◆ What to produce
Begin with the first line below and retype each line exactly through the line containing "(so also the". Any pictures are to be left out.

◆ Information shown
━━━━━━━━━━━━━━━━━━━━━━━━━━━━━━

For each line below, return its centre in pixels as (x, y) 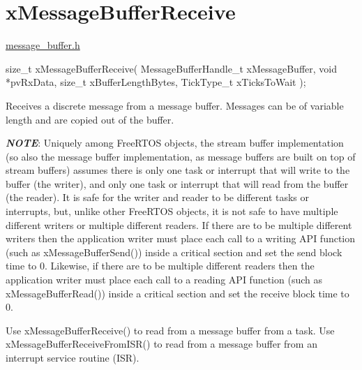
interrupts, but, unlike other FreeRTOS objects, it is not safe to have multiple (172, 211)
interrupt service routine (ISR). (73, 357)
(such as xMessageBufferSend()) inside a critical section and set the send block (174, 252)
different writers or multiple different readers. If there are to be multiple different (179, 224)
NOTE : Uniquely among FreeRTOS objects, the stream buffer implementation (175, 143)
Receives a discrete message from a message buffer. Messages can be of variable (175, 105)
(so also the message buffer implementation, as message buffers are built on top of (181, 156)
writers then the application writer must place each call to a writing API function (181, 238)

━━━━━━━━━━━━━━━━━━━━━━━━━━━━━━

◆ Solution
For each line below, return its centre in pixels as (x, y) 
interrupts, but, unlike other FreeRTOS objects, it is not safe to have multiple (172, 211)
interrupt service routine (ISR). (73, 357)
(such as xMessageBufferSend()) inside a critical section and set the send block (174, 252)
different writers or multiple different readers. If there are to be multiple different (179, 224)
NOTE : Uniquely among FreeRTOS objects, the stream buffer implementation (175, 143)
Receives a discrete message from a message buffer. Messages can be of variable (175, 105)
(so also the message buffer implementation, as message buffers are built on top of (181, 156)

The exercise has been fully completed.